The loss of Boyd - earmarked months ago as the Broncos fullback for the remainder of his career - is a savage blow. And it is a savage blow not just to the Broncos but to Boyd, who has been cautiously traversing the road to recovery from a series of personal issues.

That Boyd may not play again in season 2015 emphasises that none of us can be adequately prepared for what is around the corner.

And as much as the Broncos will miss what he was about to bring to the team, this upheaval will be survived.

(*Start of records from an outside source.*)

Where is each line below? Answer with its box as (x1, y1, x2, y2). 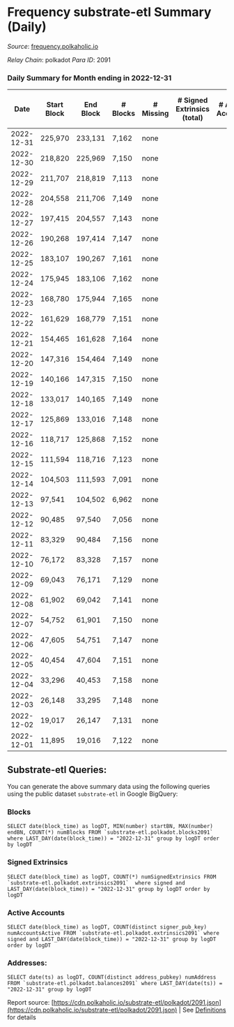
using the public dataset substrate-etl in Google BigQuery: (7, 790, 178, 798)
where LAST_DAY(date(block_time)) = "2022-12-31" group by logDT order (7, 835, 219, 842)
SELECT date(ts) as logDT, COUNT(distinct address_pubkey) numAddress (7, 974, 217, 981)
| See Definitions (178, 1006, 226, 1014)
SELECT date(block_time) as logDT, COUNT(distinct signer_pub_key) (7, 923, 208, 931)
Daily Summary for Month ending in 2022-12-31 (7, 73, 172, 82)
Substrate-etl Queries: (7, 764, 107, 776)
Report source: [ (7, 998, 54, 1007)
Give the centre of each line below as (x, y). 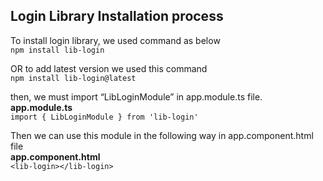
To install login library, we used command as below (115, 40)
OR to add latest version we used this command (109, 68)
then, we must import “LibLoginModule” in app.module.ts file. (136, 96)
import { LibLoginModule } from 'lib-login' (104, 117)
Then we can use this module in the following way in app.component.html (162, 135)
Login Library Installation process (117, 16)
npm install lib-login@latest (73, 78)
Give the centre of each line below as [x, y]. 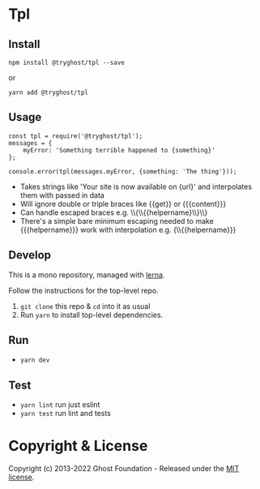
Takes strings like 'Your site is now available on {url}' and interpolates [136, 187]
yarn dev [35, 360]
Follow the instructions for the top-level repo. [84, 290]
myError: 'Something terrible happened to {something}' [119, 150]
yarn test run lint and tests [65, 414]
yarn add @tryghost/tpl [49, 92]
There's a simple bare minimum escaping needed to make [117, 221]
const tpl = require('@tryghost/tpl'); [76, 136]
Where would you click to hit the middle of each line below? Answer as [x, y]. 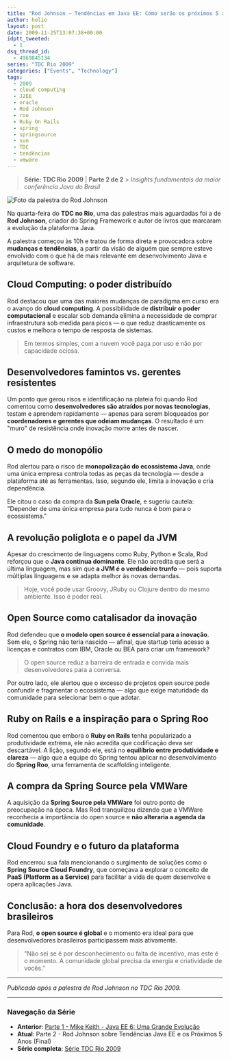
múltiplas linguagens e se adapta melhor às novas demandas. [94, 576]
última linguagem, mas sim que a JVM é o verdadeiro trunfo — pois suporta [115, 569]
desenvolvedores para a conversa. [73, 669]
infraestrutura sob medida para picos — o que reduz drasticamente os [106, 323]
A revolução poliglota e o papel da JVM [92, 537]
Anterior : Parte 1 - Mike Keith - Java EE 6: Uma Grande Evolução [108, 1027]
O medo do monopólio [55, 450]
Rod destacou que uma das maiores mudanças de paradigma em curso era [113, 301]
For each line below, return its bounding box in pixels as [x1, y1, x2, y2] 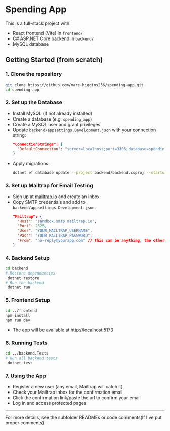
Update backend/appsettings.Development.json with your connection [12, 127, 156, 133]
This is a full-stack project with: [5, 20, 71, 26]
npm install [5, 313, 30, 318]
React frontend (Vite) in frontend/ [12, 30, 83, 36]
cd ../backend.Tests [5, 351, 49, 356]
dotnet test [7, 361, 33, 366]
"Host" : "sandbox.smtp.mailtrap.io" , [17, 219, 97, 224]
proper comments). [5, 420, 46, 426]
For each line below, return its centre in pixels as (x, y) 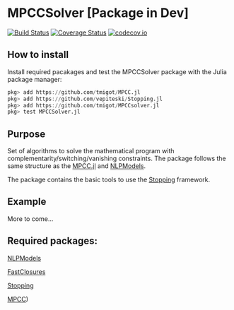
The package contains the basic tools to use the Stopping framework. (109, 180)
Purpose (27, 134)
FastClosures (27, 272)
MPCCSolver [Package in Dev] (98, 13)
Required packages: (52, 241)
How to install (38, 55)
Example (27, 202)
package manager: (35, 79)
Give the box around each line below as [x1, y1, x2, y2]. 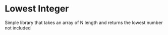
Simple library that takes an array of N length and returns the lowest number [5, 19, 163, 25]
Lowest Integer [5, 3, 69, 14]
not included [5, 24, 31, 30]
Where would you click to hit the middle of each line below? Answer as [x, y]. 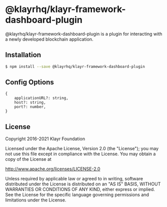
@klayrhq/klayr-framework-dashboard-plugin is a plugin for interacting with [84, 34]
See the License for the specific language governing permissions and [77, 195]
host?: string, [30, 102]
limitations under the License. [36, 200]
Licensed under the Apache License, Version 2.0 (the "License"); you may [82, 149]
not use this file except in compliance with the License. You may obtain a [80, 154]
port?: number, [30, 107]
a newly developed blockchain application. [49, 39]
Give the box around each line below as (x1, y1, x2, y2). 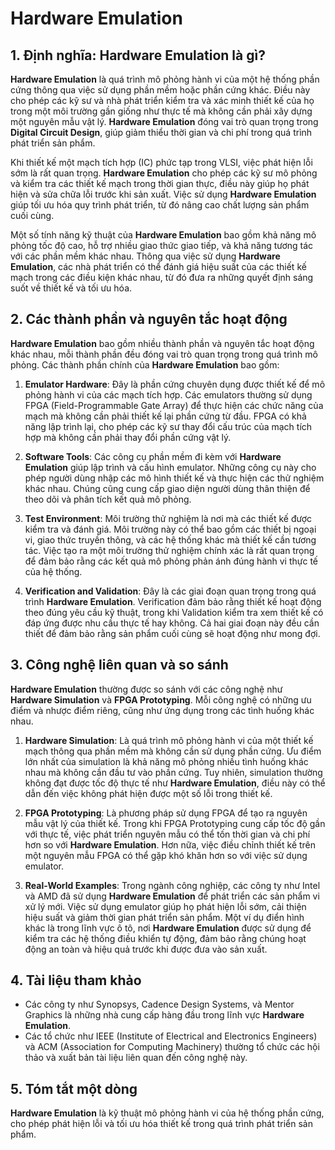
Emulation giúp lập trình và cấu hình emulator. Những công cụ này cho (24, 461, 317, 473)
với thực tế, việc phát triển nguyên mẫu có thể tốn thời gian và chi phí (24, 828, 311, 840)
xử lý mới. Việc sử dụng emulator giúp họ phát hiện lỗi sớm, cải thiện (24, 900, 307, 912)
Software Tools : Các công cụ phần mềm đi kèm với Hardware (24, 450, 282, 462)
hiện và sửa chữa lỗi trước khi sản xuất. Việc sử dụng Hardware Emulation (10, 188, 317, 200)
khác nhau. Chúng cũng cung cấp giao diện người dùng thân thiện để (24, 482, 311, 494)
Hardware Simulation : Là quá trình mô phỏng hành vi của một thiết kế (24, 734, 314, 746)
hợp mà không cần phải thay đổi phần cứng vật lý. (24, 431, 232, 443)
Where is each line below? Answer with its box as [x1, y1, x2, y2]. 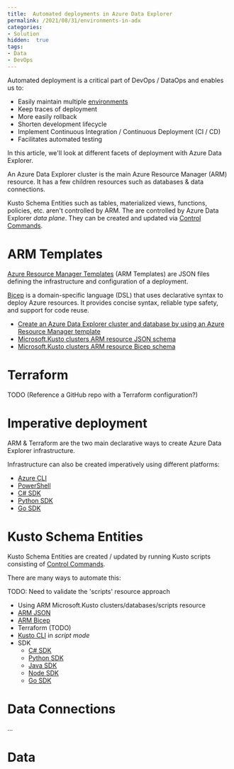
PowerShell [17, 481, 51, 490]
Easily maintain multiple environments [17, 97, 128, 106]
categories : [7, 23, 43, 30]
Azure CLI [17, 473, 48, 482]
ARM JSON [17, 608, 51, 617]
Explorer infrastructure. [7, 446, 76, 454]
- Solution [7, 30, 40, 38]
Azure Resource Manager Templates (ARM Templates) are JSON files [7, 269, 210, 278]
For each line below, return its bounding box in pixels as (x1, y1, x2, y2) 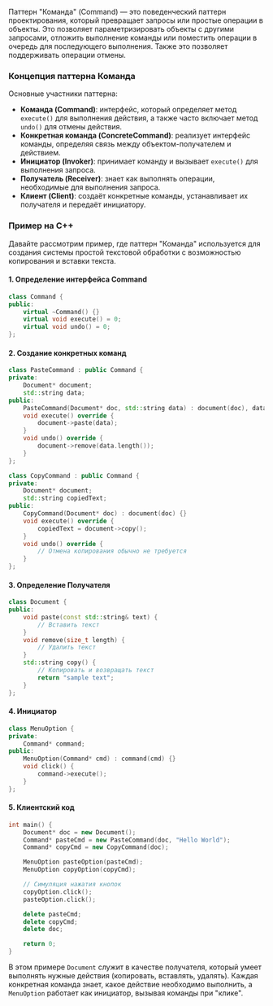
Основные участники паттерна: (8, 89, 118, 98)
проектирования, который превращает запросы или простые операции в (8, 15, 264, 25)
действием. (19, 148, 61, 158)
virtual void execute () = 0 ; (23, 315, 122, 324)
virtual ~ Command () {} (23, 308, 100, 316)
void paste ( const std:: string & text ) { (23, 613, 158, 621)
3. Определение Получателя (8, 580, 110, 589)
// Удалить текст (37, 643, 96, 652)
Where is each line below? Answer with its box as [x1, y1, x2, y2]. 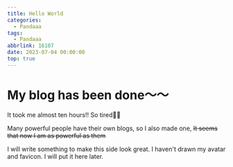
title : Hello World [7, 10, 64, 17]
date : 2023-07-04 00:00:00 [7, 49, 85, 56]
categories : [7, 17, 42, 24]
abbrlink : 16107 [7, 42, 54, 49]
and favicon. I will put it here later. [7, 152, 104, 160]
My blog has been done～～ [7, 87, 169, 103]
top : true [7, 55, 36, 62]
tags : [7, 29, 23, 37]
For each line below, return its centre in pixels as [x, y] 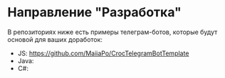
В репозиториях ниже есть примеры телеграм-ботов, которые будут [112, 32]
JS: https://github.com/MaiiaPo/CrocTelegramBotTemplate [103, 53]
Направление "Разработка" [94, 12]
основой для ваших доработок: [55, 39]
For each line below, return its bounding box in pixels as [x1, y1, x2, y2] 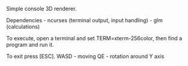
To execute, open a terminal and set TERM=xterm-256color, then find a [6, 35, 183, 41]
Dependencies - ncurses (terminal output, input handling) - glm [6, 17, 163, 23]
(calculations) [6, 23, 40, 30]
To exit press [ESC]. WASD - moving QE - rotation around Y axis [6, 53, 165, 59]
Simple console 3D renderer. [6, 5, 77, 12]
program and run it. [6, 41, 54, 48]
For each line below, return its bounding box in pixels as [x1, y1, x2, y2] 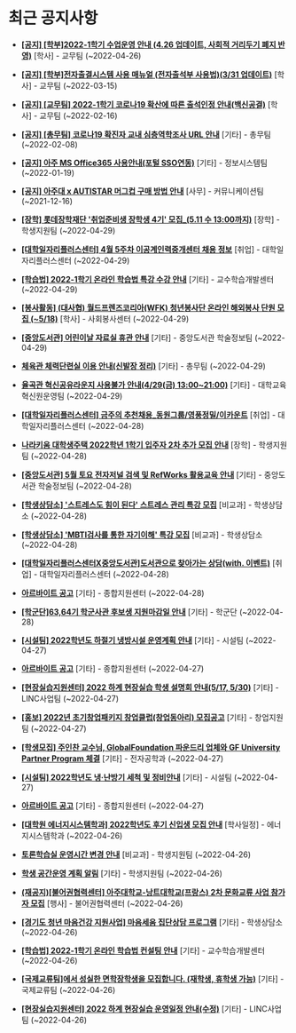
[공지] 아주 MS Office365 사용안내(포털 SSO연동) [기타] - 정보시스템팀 [20, 157, 268, 168]
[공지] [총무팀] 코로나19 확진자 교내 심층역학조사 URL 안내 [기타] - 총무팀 [20, 129, 271, 139]
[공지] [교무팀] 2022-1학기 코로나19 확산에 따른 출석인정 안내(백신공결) [20, 99, 267, 109]
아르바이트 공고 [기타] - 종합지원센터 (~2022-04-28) [20, 587, 205, 598]
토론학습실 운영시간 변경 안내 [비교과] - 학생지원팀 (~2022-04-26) [20, 849, 252, 860]
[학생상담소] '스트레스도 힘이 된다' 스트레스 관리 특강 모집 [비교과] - [20, 499, 253, 510]
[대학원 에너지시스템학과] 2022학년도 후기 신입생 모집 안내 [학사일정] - [20, 819, 265, 830]
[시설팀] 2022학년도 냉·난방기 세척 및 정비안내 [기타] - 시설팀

The Broncos have players to cover for the loss of their gun fullback, the man who was to be the vital link in the four-man spine that coach Wayne Bennett had so judiciously assembled in such a short time. The replacements won't be as exhilarating as Boyd, but they will get the job done.

Standing in line are Justin Hodges, albeit reluctantly, as well as Jordan Kahu, Lachlan Maranta, Englishman Greg Eden and last season's NYC fullback, Kodi Nikorima. And the wily old coach probably has another ace somewhere up his sleeve that he might reveal as the season gets closer.

While most angst was sensed among members of the Broncos family, being within earshot of Barba and Hoffman when they heard the news might have been an interesting exercise.

No doubt they would have felt for their fellow NRL player because both have suffered serious injuries themselves, but they too might have been thinking "if only".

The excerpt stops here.